→ **Description of the task**: An exact copy of all the data is needed, with every picture left out.

BEGIN Available data

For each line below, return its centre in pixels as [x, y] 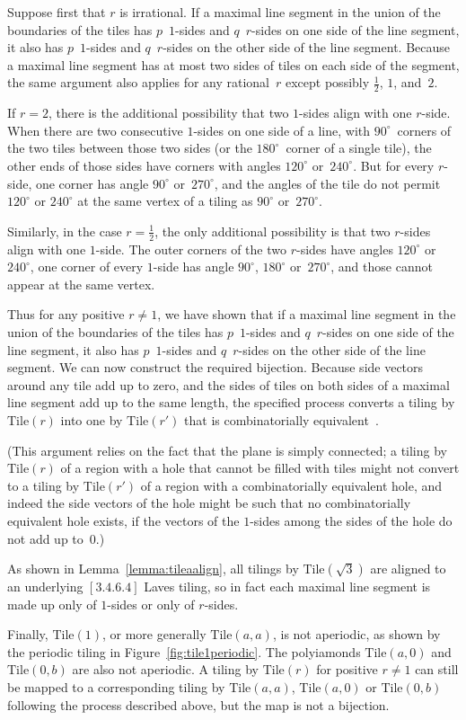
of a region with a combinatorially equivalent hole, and [291, 485]
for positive [347, 669]
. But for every [394, 165]
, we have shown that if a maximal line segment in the [307, 314]
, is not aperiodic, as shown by [356, 634]
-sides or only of [151, 604]
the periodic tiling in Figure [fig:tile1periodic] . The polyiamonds [184, 651]
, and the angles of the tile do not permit [327, 183]
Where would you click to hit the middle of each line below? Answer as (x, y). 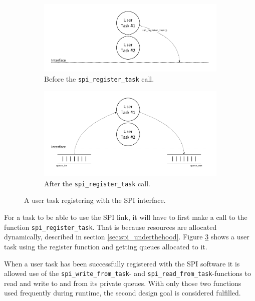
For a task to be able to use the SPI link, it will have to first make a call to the (126, 217)
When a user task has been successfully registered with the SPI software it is (122, 263)
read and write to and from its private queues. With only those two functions (123, 283)
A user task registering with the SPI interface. (95, 200)
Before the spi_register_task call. (99, 78)
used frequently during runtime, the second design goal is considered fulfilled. (122, 293)
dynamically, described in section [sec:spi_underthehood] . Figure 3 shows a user (127, 237)
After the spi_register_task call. (97, 183)
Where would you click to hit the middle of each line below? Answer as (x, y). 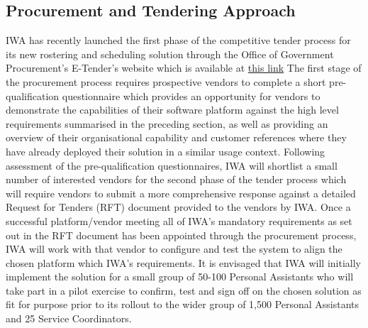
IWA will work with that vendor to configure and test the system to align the (174, 249)
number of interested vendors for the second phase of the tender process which (176, 179)
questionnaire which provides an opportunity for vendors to (191, 95)
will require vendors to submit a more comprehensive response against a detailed (181, 193)
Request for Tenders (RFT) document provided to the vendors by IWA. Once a (178, 207)
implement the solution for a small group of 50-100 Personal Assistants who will (180, 277)
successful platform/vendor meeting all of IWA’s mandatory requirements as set (179, 220)
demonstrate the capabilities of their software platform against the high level (172, 110)
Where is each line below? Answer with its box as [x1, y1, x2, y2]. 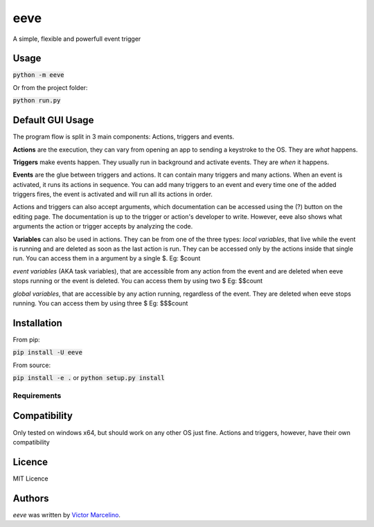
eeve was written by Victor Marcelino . [12, 510, 121, 519]
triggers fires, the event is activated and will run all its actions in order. [12, 190, 213, 199]
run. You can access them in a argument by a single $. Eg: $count [12, 254, 201, 262]
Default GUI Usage [12, 114, 94, 126]
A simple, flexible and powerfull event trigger [12, 35, 141, 43]
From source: [12, 361, 51, 369]
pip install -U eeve [12, 348, 83, 357]
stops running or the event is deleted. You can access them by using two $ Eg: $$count [12, 277, 263, 285]
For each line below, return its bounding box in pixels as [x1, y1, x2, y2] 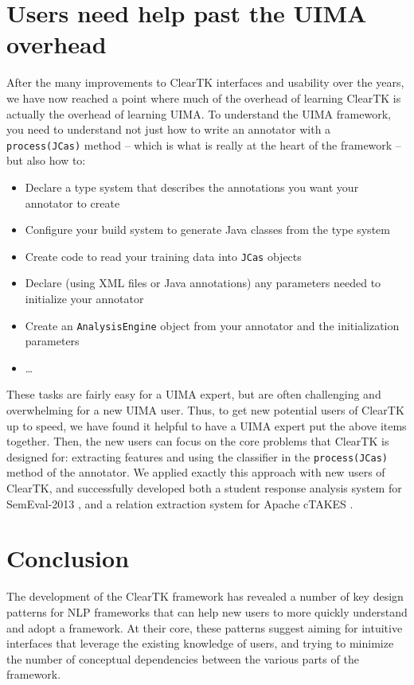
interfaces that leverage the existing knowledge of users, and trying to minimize [6, 635, 394, 652]
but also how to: [6, 152, 86, 169]
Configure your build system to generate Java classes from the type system [25, 221, 390, 238]
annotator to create [25, 194, 120, 211]
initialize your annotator [25, 290, 144, 306]
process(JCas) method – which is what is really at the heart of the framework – [6, 136, 401, 153]
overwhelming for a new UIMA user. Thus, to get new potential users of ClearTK [6, 402, 404, 418]
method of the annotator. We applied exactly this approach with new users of [6, 464, 385, 481]
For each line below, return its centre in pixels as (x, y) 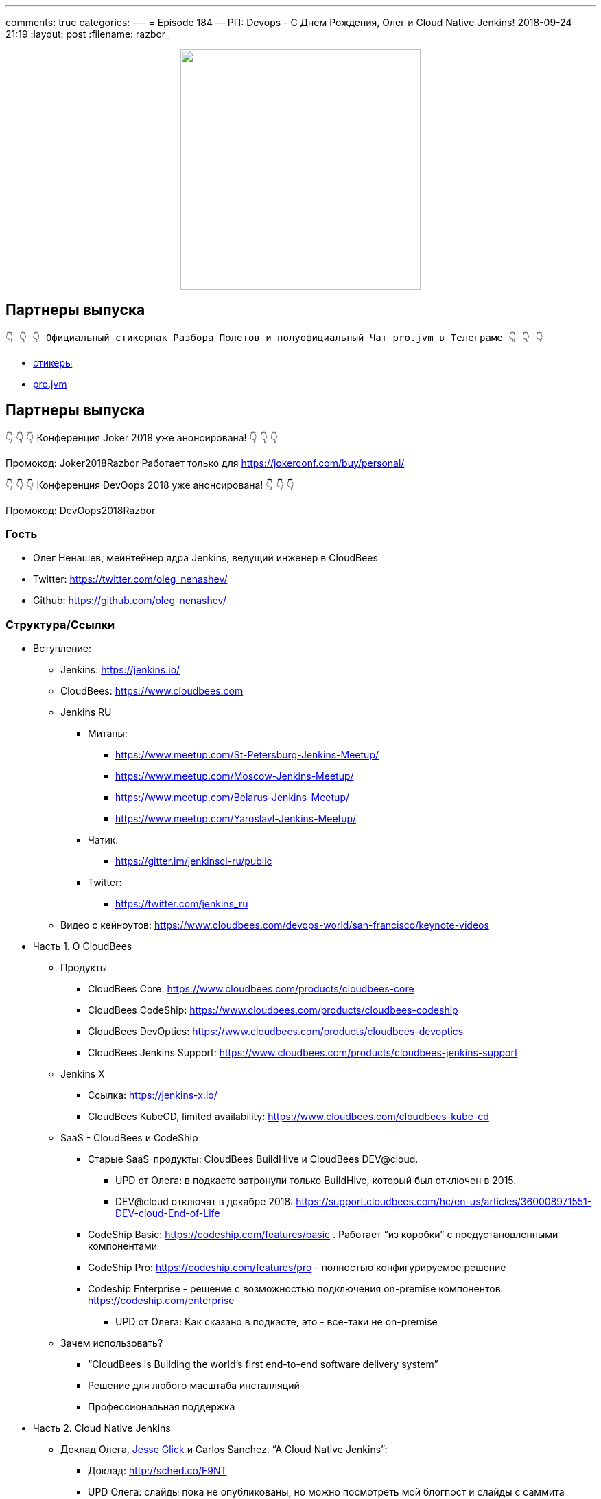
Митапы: (108, 734)
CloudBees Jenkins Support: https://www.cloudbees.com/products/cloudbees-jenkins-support (303, 1053)
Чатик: (103, 840)
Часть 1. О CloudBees (83, 946)
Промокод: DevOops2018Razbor (81, 510)
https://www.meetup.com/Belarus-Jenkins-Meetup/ (233, 798)
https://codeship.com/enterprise (161, 1301)
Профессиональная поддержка (162, 1407)
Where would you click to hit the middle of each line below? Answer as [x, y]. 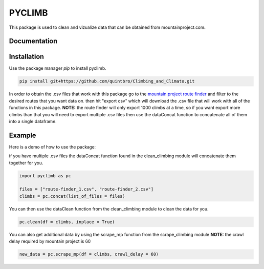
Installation [26, 57]
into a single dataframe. [33, 121]
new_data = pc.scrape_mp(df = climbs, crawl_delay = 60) [89, 254]
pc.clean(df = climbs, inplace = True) [67, 222]
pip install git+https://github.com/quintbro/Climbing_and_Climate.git [107, 81]
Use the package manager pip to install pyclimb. [57, 68]
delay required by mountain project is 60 [50, 241]
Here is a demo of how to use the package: [53, 147]
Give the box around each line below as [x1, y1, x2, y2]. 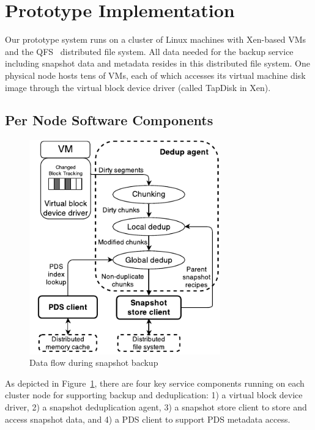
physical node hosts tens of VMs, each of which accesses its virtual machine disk [5, 68, 306, 81]
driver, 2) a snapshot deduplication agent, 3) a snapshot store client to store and [5, 401, 307, 414]
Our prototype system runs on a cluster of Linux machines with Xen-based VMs [5, 33, 306, 46]
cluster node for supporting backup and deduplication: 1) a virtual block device [5, 388, 303, 401]
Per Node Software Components [5, 111, 213, 129]
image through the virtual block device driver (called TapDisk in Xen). [5, 81, 271, 93]
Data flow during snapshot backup [29, 356, 158, 369]
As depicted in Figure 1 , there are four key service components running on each [5, 376, 305, 389]
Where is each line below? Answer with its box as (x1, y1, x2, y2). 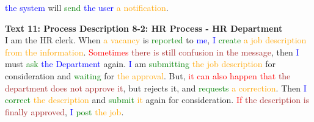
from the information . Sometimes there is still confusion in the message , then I (5, 45, 299, 58)
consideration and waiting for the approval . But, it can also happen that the (5, 69, 291, 82)
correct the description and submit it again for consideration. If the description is (5, 93, 310, 106)
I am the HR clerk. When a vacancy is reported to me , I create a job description (5, 34, 307, 46)
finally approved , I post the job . (5, 105, 124, 118)
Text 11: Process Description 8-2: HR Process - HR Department (5, 21, 283, 34)
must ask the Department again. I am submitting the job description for (5, 57, 276, 70)
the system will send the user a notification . (5, 1, 169, 13)
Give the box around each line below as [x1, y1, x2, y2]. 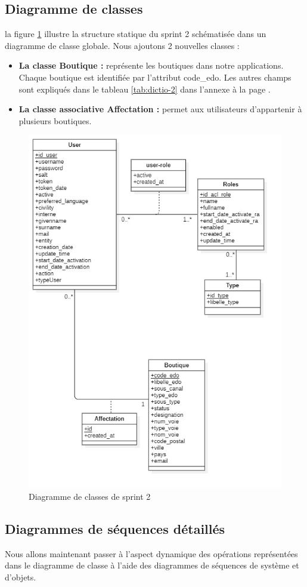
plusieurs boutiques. [18, 114, 92, 127]
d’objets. [5, 570, 36, 583]
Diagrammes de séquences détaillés [5, 519, 225, 537]
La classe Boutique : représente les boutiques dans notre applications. [18, 59, 284, 72]
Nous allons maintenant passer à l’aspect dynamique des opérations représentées [5, 547, 298, 560]
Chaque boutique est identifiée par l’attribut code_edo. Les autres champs [18, 70, 292, 83]
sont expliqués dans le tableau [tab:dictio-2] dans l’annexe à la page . [18, 82, 271, 95]
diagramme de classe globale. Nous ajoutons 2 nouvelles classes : [5, 39, 240, 51]
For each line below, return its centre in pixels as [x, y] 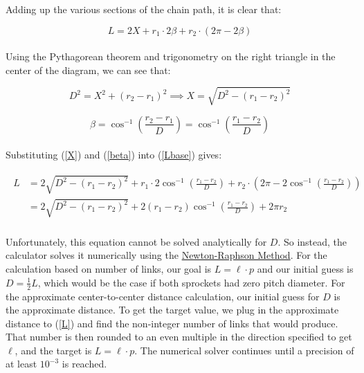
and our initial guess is [305, 269]
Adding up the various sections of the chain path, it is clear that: [144, 9]
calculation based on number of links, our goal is [109, 269]
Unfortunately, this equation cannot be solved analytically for [136, 241]
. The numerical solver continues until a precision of [244, 350]
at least [21, 364]
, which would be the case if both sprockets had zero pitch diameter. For [191, 282]
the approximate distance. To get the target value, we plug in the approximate [172, 310]
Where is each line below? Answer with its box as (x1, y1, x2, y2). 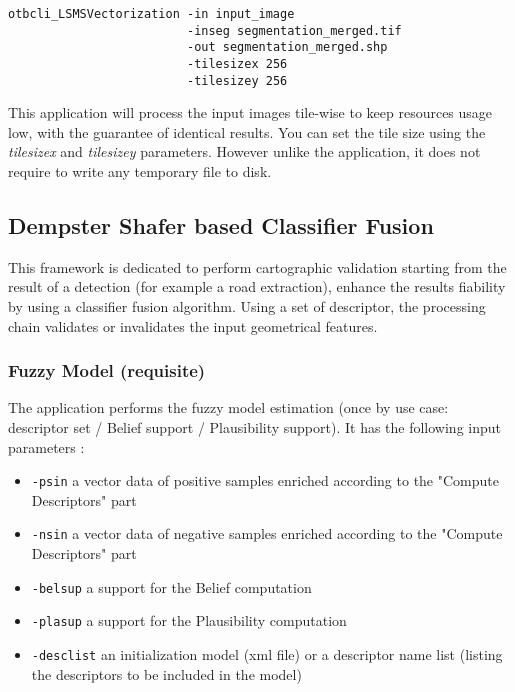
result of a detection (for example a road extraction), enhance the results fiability (8, 276, 506, 297)
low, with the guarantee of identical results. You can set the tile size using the (8, 121, 486, 142)
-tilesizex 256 (186, 56, 288, 71)
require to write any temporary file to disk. (8, 161, 272, 182)
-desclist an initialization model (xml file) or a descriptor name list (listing (31, 644, 503, 665)
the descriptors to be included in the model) (31, 663, 302, 684)
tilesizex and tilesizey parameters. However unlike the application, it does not (8, 141, 481, 162)
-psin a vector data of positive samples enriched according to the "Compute (31, 470, 499, 491)
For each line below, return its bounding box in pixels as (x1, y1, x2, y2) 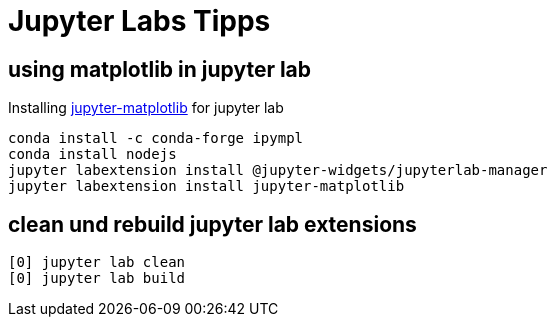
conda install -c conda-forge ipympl (8, 130, 304, 147)
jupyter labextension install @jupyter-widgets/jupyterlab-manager (8, 162, 548, 179)
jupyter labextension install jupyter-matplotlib (8, 178, 405, 195)
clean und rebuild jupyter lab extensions (8, 211, 417, 237)
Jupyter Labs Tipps (8, 4, 271, 38)
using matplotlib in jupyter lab (8, 56, 312, 82)
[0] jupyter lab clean (8, 254, 186, 271)
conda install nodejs (8, 146, 177, 163)

END Available data

→ **Expected answer**:
For each line below, return its centre in pixels as [x, y] 
of a region with a combinatorially equivalent hole, and [291, 485]
for positive [347, 669]
. But for every [394, 165]
, we have shown that if a maximal line segment in the [307, 314]
, is not aperiodic, as shown by [356, 634]
-sides or only of [151, 604]
the periodic tiling in Figure [fig:tile1periodic] . The polyiamonds [184, 651]
, and the angles of the tile do not permit [327, 183]
Where would you click to hit the middle of each line below? Answer as (x, y). 
For a task to be able to use the SPI link, it will have to first make a call to the (126, 217)
When a user task has been successfully registered with the SPI software it is (122, 263)
read and write to and from its private queues. With only those two functions (123, 283)
A user task registering with the SPI interface. (95, 200)
Before the spi_register_task call. (99, 78)
used frequently during runtime, the second design goal is considered fulfilled. (122, 293)
dynamically, described in section [sec:spi_underthehood] . Figure 3 shows a user (127, 237)
After the spi_register_task call. (97, 183)
Where would you click to hit the middle of each line below? Answer as (x, y). 
IWA will work with that vendor to configure and test the system to align the (174, 249)
number of interested vendors for the second phase of the tender process which (176, 179)
questionnaire which provides an opportunity for vendors to (191, 95)
will require vendors to submit a more comprehensive response against a detailed (181, 193)
Request for Tenders (RFT) document provided to the vendors by IWA. Once a (178, 207)
implement the solution for a small group of 50-100 Personal Assistants who will (180, 277)
successful platform/vendor meeting all of IWA’s mandatory requirements as set (179, 220)
demonstrate the capabilities of their software platform against the high level (172, 110)
Where is each line below? Answer with its box as [x1, y1, x2, y2]. 
eeve was written by Victor Marcelino . [12, 510, 121, 519]
triggers fires, the event is activated and will run all its actions in order. [12, 190, 213, 199]
run. You can access them in a argument by a single $. Eg: $count [12, 254, 201, 262]
Default GUI Usage [12, 114, 94, 126]
A simple, flexible and powerfull event trigger [12, 35, 141, 43]
From source: [12, 361, 51, 369]
pip install -U eeve [12, 348, 83, 357]
stops running or the event is deleted. You can access them by using two $ Eg: $$count [12, 277, 263, 285]
For each line below, return its bounding box in pixels as [x1, y1, x2, y2] 
interfaces that leverage the existing knowledge of users, and trying to minimize [6, 635, 394, 652]
but also how to: [6, 152, 86, 169]
Configure your build system to generate Java classes from the type system [25, 221, 390, 238]
annotator to create [25, 194, 120, 211]
initialize your annotator [25, 290, 144, 306]
process(JCas) method – which is what is really at the heart of the framework – [6, 136, 401, 153]
overwhelming for a new UIMA user. Thus, to get new potential users of ClearTK [6, 402, 404, 418]
method of the annotator. We applied exactly this approach with new users of [6, 464, 385, 481]
For each line below, return its centre in pixels as (x, y) 
Митапы: (108, 734)
CloudBees Jenkins Support: https://www.cloudbees.com/products/cloudbees-jenkins-support (303, 1053)
Чатик: (103, 840)
Часть 1. О CloudBees (83, 946)
Промокод: DevOops2018Razbor (81, 510)
https://www.meetup.com/Belarus-Jenkins-Meetup/ (233, 798)
https://codeship.com/enterprise (161, 1301)
Профессиональная поддержка (162, 1407)
Where would you click to hit the middle of each line below? Answer as [x, y]. 
Installation [26, 57]
into a single dataframe. [33, 121]
new_data = pc.scrape_mp(df = climbs, crawl_delay = 60) [89, 254]
pc.clean(df = climbs, inplace = True) [67, 222]
pip install git+https://github.com/quintbro/Climbing_and_Climate.git [107, 81]
Use the package manager pip to install pyclimb. [57, 68]
delay required by mountain project is 60 [50, 241]
Here is a demo of how to use the package: [53, 147]
Give the box around each line below as [x1, y1, x2, y2]. 
physical node hosts tens of VMs, each of which accesses its virtual machine disk [5, 68, 306, 81]
driver, 2) a snapshot deduplication agent, 3) a snapshot store client to store and [5, 401, 307, 414]
Our prototype system runs on a cluster of Linux machines with Xen-based VMs [5, 33, 306, 46]
cluster node for supporting backup and deduplication: 1) a virtual block device [5, 388, 303, 401]
Per Node Software Components [5, 111, 213, 129]
image through the virtual block device driver (called TapDisk in Xen). [5, 81, 271, 93]
Data flow during snapshot backup [29, 356, 158, 369]
As depicted in Figure 1 , there are four key service components running on each [5, 376, 305, 389]
Where is each line below? Answer with its box as (x1, y1, x2, y2). 
from the information . Sometimes there is still confusion in the message , then I (5, 45, 299, 58)
consideration and waiting for the approval . But, it can also happen that the (5, 69, 291, 82)
correct the description and submit it again for consideration. If the description is (5, 93, 310, 106)
I am the HR clerk. When a vacancy is reported to me , I create a job description (5, 34, 307, 46)
finally approved , I post the job . (5, 105, 124, 118)
Text 11: Process Description 8-2: HR Process - HR Department (5, 21, 283, 34)
must ask the Department again. I am submitting the job description for (5, 57, 276, 70)
the system will send the user a notification . (5, 1, 169, 13)
Give the box around each line below as [x1, y1, x2, y2]. 
plusieurs boutiques. [18, 114, 92, 127]
d’objets. [5, 570, 36, 583]
Diagrammes de séquences détaillés [5, 519, 225, 537]
La classe Boutique : représente les boutiques dans notre applications. [18, 59, 284, 72]
Nous allons maintenant passer à l’aspect dynamique des opérations représentées [5, 547, 298, 560]
Chaque boutique est identifiée par l’attribut code_edo. Les autres champs [18, 70, 292, 83]
sont expliqués dans le tableau [tab:dictio-2] dans l’annexe à la page . [18, 82, 271, 95]
diagramme de classe globale. Nous ajoutons 2 nouvelles classes : [5, 39, 240, 51]
For each line below, return its centre in pixels as [x, y] 
and our initial guess is [305, 269]
Adding up the various sections of the chain path, it is clear that: [144, 9]
calculation based on number of links, our goal is [109, 269]
Unfortunately, this equation cannot be solved analytically for [136, 241]
. The numerical solver continues until a precision of [244, 350]
at least [21, 364]
, which would be the case if both sprockets had zero pitch diameter. For [191, 282]
the approximate distance. To get the target value, we plug in the approximate [172, 310]
Where is each line below? Answer with its box as (x1, y1, x2, y2). 
result of a detection (for example a road extraction), enhance the results fiability (8, 276, 506, 297)
low, with the guarantee of identical results. You can set the tile size using the (8, 121, 486, 142)
-tilesizex 256 (186, 56, 288, 71)
require to write any temporary file to disk. (8, 161, 272, 182)
-desclist an initialization model (xml file) or a descriptor name list (listing (31, 644, 503, 665)
the descriptors to be included in the model) (31, 663, 302, 684)
tilesizex and tilesizey parameters. However unlike the application, it does not (8, 141, 481, 162)
-psin a vector data of positive samples enriched according to the "Compute (31, 470, 499, 491)
For each line below, return its bounding box in pixels as (x1, y1, x2, y2) 
conda install -c conda-forge ipympl (8, 130, 304, 147)
jupyter labextension install @jupyter-widgets/jupyterlab-manager (8, 162, 548, 179)
jupyter labextension install jupyter-matplotlib (8, 178, 405, 195)
clean und rebuild jupyter lab extensions (8, 211, 417, 237)
Jupyter Labs Tipps (8, 4, 271, 38)
using matplotlib in jupyter lab (8, 56, 312, 82)
[0] jupyter lab clean (8, 254, 186, 271)
conda install nodejs (8, 146, 177, 163)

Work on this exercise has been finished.